:: PROBLEM TO WORK ON ::
Among the entries below, count the lines that contain the word "node". Respond with the count only.

:: SUPPLIED ENTRIES ::
=======

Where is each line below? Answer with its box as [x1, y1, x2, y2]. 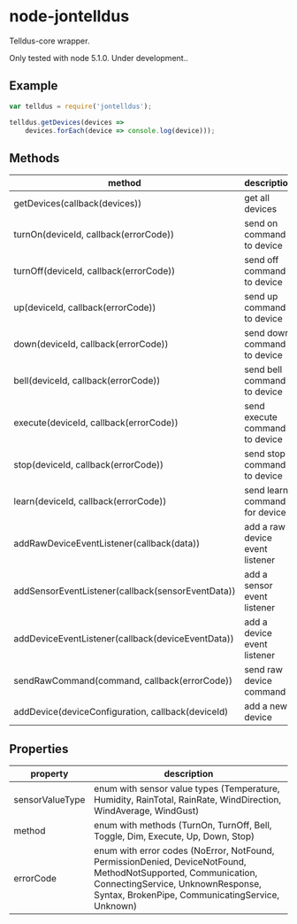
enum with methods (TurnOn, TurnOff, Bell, [94, 819, 272, 831]
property [30, 768, 69, 780]
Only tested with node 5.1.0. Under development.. [9, 52, 188, 63]
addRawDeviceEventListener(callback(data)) [13, 538, 201, 550]
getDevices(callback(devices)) [13, 198, 142, 210]
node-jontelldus [9, 6, 130, 27]
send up [244, 291, 278, 303]
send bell [244, 363, 283, 376]
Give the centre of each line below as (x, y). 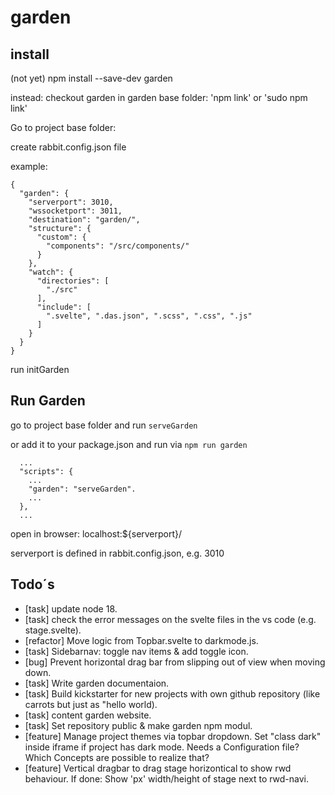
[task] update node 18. (71, 608)
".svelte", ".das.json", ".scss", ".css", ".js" (149, 316)
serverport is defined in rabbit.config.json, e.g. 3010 (117, 553)
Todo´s (32, 584)
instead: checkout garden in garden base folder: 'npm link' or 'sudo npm (159, 97)
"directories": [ (73, 281)
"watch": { (51, 272)
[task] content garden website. (88, 715)
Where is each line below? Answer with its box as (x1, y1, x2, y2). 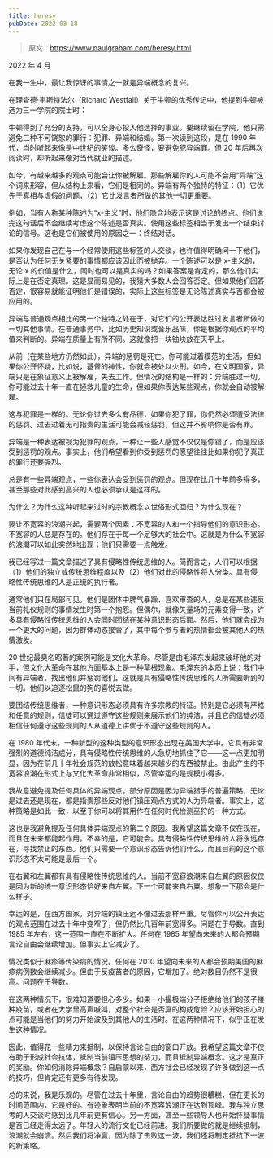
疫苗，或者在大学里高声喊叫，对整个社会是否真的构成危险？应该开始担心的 (15, 1004, 265, 1014)
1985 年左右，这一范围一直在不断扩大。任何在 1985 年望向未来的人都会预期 (8, 929, 260, 938)
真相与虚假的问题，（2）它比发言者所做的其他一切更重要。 (22, 190, 216, 200)
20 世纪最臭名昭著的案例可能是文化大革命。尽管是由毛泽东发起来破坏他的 (8, 652, 254, 662)
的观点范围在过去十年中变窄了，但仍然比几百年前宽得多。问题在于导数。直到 (8, 919, 265, 929)
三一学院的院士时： (22, 105, 87, 115)
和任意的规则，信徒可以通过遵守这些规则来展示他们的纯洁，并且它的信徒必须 (8, 710, 265, 720)
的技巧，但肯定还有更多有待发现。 (8, 1072, 123, 1082)
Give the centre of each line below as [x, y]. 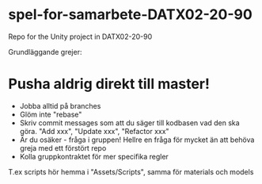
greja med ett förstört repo [63, 148]
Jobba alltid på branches [60, 105]
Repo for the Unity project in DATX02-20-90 [80, 36]
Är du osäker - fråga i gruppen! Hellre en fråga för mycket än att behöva [137, 140]
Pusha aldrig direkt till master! [109, 84]
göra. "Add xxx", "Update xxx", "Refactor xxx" [94, 131]
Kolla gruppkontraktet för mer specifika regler [94, 156]
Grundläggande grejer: [45, 52]
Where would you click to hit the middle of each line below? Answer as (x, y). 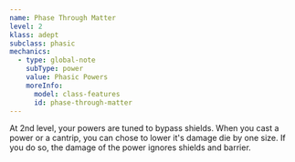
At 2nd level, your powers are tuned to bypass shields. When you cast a (144, 128)
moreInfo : (45, 86)
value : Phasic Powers (67, 77)
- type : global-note (57, 60)
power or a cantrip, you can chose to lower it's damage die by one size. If (147, 138)
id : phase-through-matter (83, 102)
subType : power (55, 69)
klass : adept (34, 35)
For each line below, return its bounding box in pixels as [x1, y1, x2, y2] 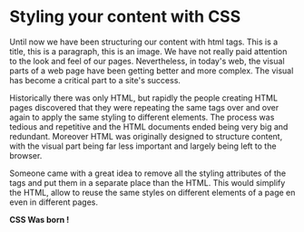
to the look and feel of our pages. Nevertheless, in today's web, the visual [9, 55, 285, 66]
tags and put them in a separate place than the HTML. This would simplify [9, 177, 286, 188]
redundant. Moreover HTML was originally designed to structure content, [9, 130, 283, 141]
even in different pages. [9, 197, 98, 208]
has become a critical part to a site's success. [9, 74, 181, 85]
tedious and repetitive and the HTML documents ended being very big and [9, 121, 289, 132]
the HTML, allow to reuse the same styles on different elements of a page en [9, 187, 296, 198]
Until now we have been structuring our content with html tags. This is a [9, 36, 279, 47]
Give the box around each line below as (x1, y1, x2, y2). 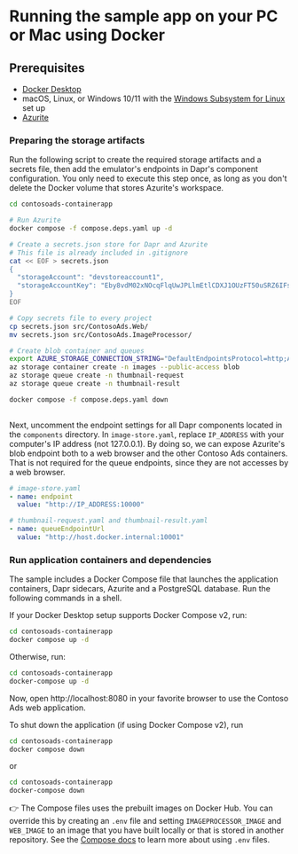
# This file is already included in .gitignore (9, 248, 189, 257)
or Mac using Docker (9, 25, 166, 45)
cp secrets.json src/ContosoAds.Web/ (9, 322, 149, 331)
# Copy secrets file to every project (9, 313, 153, 323)
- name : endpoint (9, 492, 74, 501)
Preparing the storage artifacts (9, 134, 145, 146)
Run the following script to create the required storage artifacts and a (9, 154, 262, 165)
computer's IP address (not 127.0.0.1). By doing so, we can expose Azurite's (9, 438, 286, 449)
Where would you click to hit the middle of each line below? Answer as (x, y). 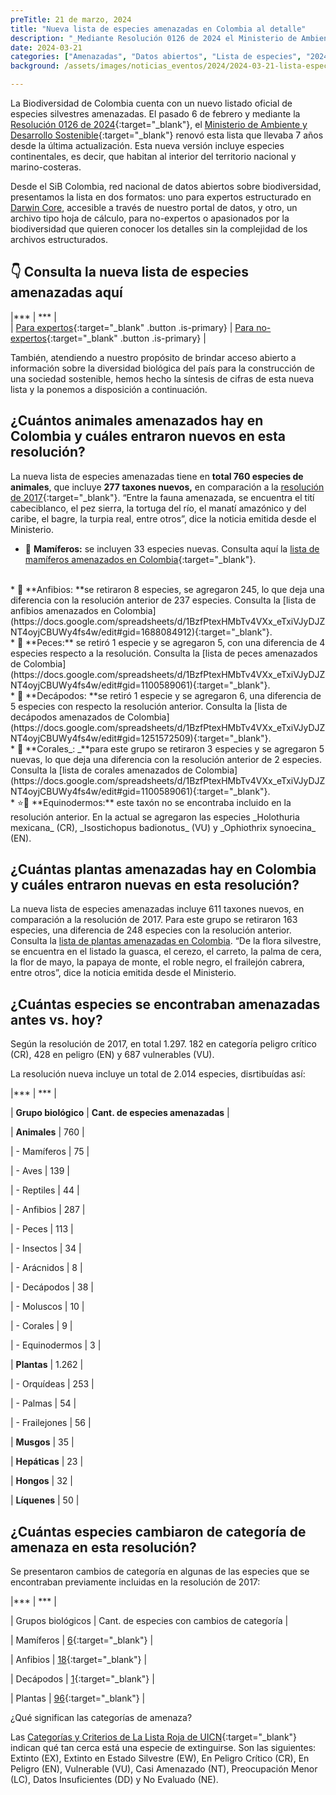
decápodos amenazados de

=======

:: TASK SOLUTION ::
3